Das seinerzeit beigesteuerte Stück „The starfall of the nevermore“ findet sich auch auf der aktuellen Scheibe wieder und stellt ein wunderbares Beispiel für die Schönheit in NEUTRALs Musik dar. Die beiden sehen sich auf den Spuren von Gruppen wie SOL INVICTUS oder CURRENT 93, können aufgrund ihrer Herkunft aber eine gewisse Exotenstellung für sich in Anspruch nehmen, die sich nicht bloß darin äußert, dass bei „Luna“ in ihrer Heimatsprache intoniert wird, sondern weil man vielleicht sogar weniger „vorbelastet“ zu Werke gehen kann und so eine eigenständige Sichtweise dafür entwickeln konnte, wie der von ihnen komponierte Romantic Dark Folk russischer Prägung klingen soll. Das Material ist ruhig, fast friedlich, aber dennoch leicht apokalyptisch angehaucht sowie mit jeder Menge angenehmer Melodien und bittersüßem Schwermut gesegnet. Die zerbrechliche Instrumentierung fußt dabei im wesentlichen auf zart gezupften Gitarrenklängen, Violine und Piano bzw. Synths. Verschiedene, stets warme Stimm(lag)en von Sänger Ash gehören ebenfalls zum guten Ton und runden das Gesamtbild ab.

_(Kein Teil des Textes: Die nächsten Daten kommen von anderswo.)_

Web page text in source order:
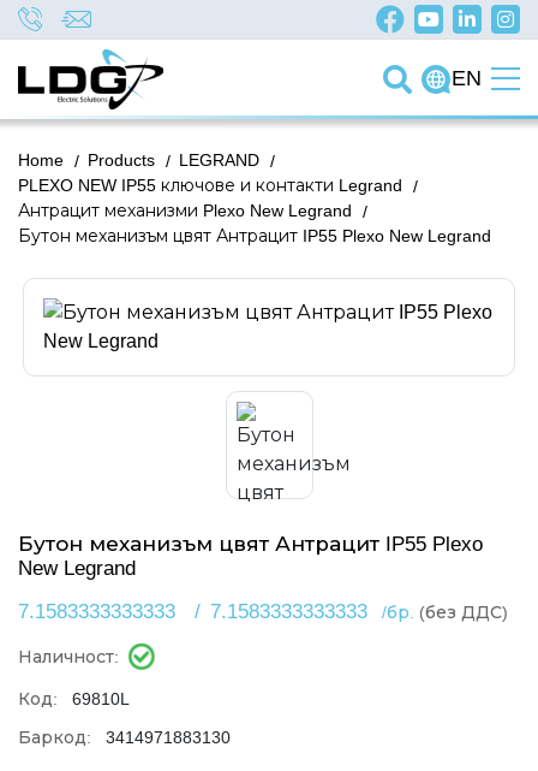
EN
/
Home /
Products /
LEGRAND
/
PLEXO NEW IP55 ключове и контакти Legrand
/
Антрацит механизми Plexo New Legrand
Бутон механизъм цвят Антрацит IP55 Plexo New Legrand
Бутон механизъм цвят Антрацит IP55 Plexo
New Legrand
7.1583333333333
/
7.1583333333333 /бр. (без ДДС)
Наличност:
Код:
69810L
Баркод:
3414971883130

„The gift of the sea“, bei dem das gleichlautende Gedicht des britischen Schriftstellers Rudyard Kipling aus dem Jahre 1890 vertont wird, geht ein wenig Richtung SOPOR AETERNUS, was im weiteren Verlauf jedoch die Ausnahme bleibt. Mein persönlicher Favorit eines stimmungsvollen Albums ist hingegen „Next to the stars“ mit seinem kräftig-prägnanten Refrain und der Unterstützung durch einen dezenten Trommelrhythmus.

Da zudem auch Artwork und Booklet einen stimmigen Eindruck hinterlassen, kann „Serpents in the dawn“ uneingeschränkt empfohlen werden. Bleibt eigentlich nur noch zu hoffen, dass es die Jungs irgendwann mal für ein paar Auftritte nach Deutschland schaffen.